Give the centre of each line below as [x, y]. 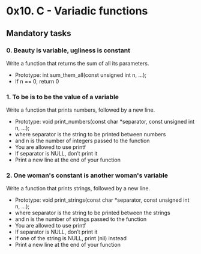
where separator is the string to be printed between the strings [92, 213]
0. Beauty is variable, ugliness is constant [68, 50]
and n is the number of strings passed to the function [81, 219]
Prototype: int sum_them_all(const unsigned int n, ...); [81, 75]
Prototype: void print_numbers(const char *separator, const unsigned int [105, 122]
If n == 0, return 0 [37, 81]
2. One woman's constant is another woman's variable [87, 175]
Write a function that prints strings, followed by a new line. [78, 189]
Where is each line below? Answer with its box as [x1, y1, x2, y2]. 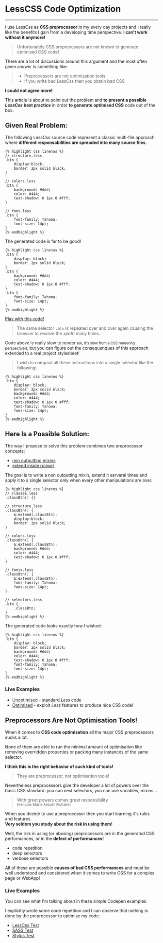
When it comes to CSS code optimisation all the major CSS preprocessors [5, 729, 154, 735]
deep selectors [12, 850, 42, 856]
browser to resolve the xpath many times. [16, 330, 100, 336]
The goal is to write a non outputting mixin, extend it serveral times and [5, 472, 147, 478]
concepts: [5, 448, 25, 454]
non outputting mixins [12, 457, 56, 463]
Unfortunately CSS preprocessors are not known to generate [16, 44, 139, 50]
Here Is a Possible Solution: [5, 430, 90, 438]
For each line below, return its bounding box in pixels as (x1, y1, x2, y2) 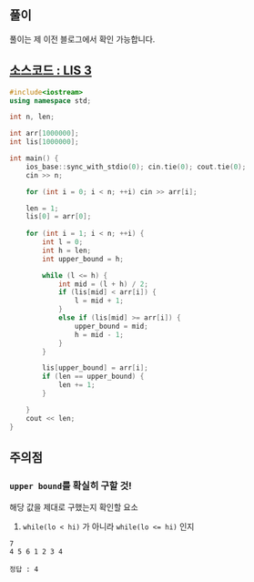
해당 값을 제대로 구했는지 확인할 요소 (9, 502, 138, 513)
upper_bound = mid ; (74, 322, 148, 331)
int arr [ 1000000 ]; (9, 129, 79, 138)
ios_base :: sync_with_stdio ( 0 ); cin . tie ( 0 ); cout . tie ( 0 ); (25, 162, 247, 171)
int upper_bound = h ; (42, 254, 125, 263)
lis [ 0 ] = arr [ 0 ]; (25, 212, 92, 221)
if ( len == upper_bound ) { (42, 372, 145, 382)
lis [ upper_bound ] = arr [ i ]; (42, 363, 148, 373)
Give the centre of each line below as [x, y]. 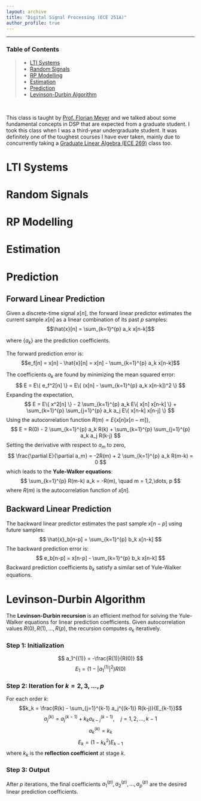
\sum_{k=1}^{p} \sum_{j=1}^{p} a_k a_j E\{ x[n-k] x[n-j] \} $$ [100, 410]
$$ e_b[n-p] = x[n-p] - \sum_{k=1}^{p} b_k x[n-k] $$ [100, 558]
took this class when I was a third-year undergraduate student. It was [92, 130]
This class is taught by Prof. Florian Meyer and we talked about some [91, 117]
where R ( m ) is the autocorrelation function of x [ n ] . [68, 490]
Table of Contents [33, 50]
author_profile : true [33, 23]
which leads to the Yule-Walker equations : [60, 471]
—————
Problem to work on. Starting with the line containing "lis [ 0 ] = arr [ 0 ]; (25, 212, 92, 221)" and ending with the last line of the records above, write out each line exactly; no pictures.

Exercise result.
lis [ 0 ] = arr [ 0 ]; (25, 212, 92, 221)
if ( len == upper_bound ) { (42, 372, 145, 382)
lis [ upper_bound ] = arr [ i ]; (42, 363, 148, 373)
Give the centre of each line below as [x, y]. 
\sum_{k=1}^{p} \sum_{j=1}^{p} a_k a_j E\{ x[n-k] x[n-j] \} $$ [100, 410]
$$ e_b[n-p] = x[n-p] - \sum_{k=1}^{p} b_k x[n-k] $$ [100, 558]
took this class when I was a third-year undergraduate student. It was [92, 130]
This class is taught by Prof. Florian Meyer and we talked about some [91, 117]
where R ( m ) is the autocorrelation function of x [ n ] . [68, 490]
Table of Contents [33, 50]
author_profile : true [33, 23]
which leads to the Yule-Walker equations : [60, 471]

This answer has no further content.